Items from a data source
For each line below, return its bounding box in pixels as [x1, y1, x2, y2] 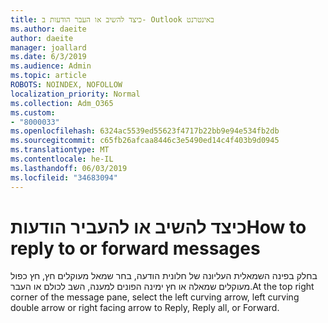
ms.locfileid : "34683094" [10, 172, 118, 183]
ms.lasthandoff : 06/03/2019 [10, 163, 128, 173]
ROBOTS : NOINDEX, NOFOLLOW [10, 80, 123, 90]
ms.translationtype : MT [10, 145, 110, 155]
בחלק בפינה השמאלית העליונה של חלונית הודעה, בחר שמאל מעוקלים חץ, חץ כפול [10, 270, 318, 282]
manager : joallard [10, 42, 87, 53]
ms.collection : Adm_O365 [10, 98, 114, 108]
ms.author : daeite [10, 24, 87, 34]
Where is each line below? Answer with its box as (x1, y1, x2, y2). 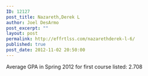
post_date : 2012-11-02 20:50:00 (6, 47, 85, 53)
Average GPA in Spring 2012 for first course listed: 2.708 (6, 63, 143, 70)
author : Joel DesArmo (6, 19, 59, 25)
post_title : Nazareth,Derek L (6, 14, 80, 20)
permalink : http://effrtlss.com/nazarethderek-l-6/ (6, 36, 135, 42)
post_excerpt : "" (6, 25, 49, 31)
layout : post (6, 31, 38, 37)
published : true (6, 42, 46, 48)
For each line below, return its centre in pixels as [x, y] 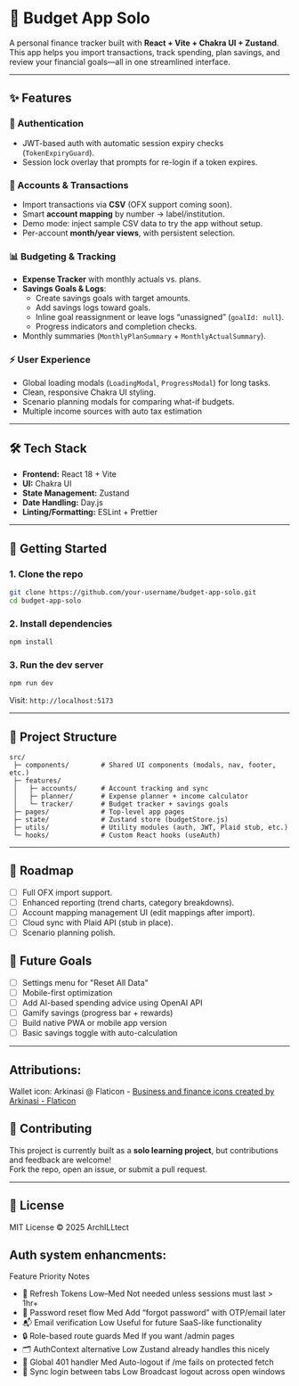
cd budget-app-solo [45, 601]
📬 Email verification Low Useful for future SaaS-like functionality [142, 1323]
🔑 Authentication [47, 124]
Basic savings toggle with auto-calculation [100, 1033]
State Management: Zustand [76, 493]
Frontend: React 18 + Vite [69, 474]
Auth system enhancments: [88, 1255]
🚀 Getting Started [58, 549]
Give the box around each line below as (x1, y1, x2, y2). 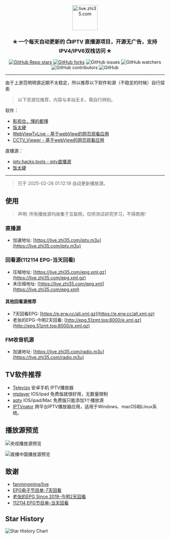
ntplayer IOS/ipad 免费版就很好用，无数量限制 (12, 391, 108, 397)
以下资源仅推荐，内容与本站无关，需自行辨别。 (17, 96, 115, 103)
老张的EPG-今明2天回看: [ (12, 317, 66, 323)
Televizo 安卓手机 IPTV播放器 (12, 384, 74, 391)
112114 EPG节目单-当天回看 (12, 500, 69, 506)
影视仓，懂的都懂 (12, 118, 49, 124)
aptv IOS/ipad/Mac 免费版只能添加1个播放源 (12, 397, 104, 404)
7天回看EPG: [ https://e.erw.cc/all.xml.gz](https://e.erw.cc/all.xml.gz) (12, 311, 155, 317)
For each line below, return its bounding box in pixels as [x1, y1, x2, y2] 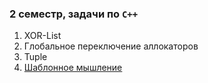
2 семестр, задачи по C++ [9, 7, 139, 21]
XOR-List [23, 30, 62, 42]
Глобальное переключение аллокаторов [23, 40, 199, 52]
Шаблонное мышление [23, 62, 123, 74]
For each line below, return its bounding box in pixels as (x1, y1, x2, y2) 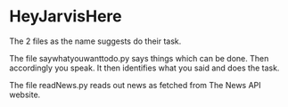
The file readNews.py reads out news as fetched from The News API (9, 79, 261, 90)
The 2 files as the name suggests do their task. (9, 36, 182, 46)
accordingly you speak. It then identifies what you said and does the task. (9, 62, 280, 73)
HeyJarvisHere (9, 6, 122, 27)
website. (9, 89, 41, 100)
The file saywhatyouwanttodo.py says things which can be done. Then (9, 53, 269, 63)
--
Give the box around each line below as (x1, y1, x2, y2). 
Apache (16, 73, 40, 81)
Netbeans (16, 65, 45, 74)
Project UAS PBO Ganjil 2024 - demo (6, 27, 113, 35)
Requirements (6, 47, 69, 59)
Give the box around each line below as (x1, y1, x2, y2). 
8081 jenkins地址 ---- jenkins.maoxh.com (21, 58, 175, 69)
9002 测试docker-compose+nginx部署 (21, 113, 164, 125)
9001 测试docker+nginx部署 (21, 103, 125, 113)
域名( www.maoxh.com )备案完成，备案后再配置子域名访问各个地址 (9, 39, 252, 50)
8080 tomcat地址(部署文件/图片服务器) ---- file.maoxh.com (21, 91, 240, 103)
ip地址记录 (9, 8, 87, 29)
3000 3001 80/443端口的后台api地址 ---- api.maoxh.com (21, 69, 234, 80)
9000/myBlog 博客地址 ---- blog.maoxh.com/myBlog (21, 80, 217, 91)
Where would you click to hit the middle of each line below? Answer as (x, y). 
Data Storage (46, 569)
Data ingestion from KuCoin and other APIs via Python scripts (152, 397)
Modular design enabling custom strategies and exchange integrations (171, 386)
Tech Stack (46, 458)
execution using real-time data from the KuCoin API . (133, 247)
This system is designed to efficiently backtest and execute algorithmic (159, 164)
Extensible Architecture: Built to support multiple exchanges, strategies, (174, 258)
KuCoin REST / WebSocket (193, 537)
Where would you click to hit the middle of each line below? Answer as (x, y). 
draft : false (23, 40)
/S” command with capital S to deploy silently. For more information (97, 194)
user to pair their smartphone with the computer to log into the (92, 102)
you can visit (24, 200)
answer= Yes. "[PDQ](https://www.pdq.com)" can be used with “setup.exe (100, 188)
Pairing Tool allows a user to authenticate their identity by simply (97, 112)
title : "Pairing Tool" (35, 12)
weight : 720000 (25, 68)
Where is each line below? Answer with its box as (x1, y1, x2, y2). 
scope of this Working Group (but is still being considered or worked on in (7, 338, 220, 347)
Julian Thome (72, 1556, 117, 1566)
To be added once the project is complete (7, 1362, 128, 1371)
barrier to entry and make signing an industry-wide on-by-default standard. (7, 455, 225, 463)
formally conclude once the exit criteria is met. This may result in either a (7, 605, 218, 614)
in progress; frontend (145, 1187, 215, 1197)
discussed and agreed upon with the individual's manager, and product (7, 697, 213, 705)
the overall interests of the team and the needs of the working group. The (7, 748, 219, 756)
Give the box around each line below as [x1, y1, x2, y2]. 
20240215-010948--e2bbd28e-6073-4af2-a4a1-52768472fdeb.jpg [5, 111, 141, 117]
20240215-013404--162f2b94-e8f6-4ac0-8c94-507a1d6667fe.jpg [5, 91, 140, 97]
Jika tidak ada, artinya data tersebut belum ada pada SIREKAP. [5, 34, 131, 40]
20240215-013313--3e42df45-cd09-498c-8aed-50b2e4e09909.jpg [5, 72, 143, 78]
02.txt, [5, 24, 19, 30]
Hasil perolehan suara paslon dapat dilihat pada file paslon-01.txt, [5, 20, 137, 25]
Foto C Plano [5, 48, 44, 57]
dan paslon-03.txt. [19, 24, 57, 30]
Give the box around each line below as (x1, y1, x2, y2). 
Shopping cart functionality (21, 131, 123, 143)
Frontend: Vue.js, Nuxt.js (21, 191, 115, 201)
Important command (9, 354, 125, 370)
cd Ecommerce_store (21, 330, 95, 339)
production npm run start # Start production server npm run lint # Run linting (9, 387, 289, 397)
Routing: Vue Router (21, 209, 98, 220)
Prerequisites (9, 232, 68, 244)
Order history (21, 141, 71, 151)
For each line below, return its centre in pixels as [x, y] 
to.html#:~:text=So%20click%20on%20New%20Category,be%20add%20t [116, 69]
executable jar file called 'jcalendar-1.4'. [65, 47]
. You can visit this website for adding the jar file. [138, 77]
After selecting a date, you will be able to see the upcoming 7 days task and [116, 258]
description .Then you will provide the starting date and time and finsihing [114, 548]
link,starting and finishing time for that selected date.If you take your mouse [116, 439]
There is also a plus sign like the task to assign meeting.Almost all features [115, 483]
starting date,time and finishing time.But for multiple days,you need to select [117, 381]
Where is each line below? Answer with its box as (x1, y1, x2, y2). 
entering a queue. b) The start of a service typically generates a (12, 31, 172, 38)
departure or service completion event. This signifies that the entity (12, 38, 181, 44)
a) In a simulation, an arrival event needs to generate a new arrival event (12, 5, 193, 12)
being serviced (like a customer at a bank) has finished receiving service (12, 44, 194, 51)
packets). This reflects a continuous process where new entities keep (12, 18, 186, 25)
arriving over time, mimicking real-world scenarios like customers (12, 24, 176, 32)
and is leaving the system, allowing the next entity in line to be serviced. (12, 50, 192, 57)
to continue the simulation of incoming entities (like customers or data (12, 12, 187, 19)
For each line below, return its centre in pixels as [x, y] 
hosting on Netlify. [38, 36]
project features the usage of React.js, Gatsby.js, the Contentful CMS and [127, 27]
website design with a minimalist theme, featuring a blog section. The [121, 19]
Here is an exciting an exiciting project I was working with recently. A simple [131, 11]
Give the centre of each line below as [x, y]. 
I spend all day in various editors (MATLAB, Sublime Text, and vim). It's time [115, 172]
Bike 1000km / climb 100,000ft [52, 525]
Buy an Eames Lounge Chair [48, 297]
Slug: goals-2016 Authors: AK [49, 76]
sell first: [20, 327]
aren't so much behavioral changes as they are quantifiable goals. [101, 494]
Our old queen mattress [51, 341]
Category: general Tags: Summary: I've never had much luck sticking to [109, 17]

**Task description:** Copy the records above exactly, beginning at the line that contains "in progress; frontend (145, 1187, 215, 1197)" and stopping after the line that contains "Hasil perolehan suara".

**Problem solution:**
in progress; frontend (145, 1187, 215, 1197)
discussed and agreed upon with the individual's manager, and product (7, 697, 213, 705)
the overall interests of the team and the needs of the working group. The (7, 748, 219, 756)
Give the box around each line below as [x1, y1, x2, y2]. 
20240215-010948--e2bbd28e-6073-4af2-a4a1-52768472fdeb.jpg [5, 111, 141, 117]
20240215-013404--162f2b94-e8f6-4ac0-8c94-507a1d6667fe.jpg [5, 91, 140, 97]
Jika tidak ada, artinya data tersebut belum ada pada SIREKAP. [5, 34, 131, 40]
20240215-013313--3e42df45-cd09-498c-8aed-50b2e4e09909.jpg [5, 72, 143, 78]
02.txt, [5, 24, 19, 30]
Hasil perolehan suara paslon dapat dilihat pada file paslon-01.txt, [5, 20, 137, 25]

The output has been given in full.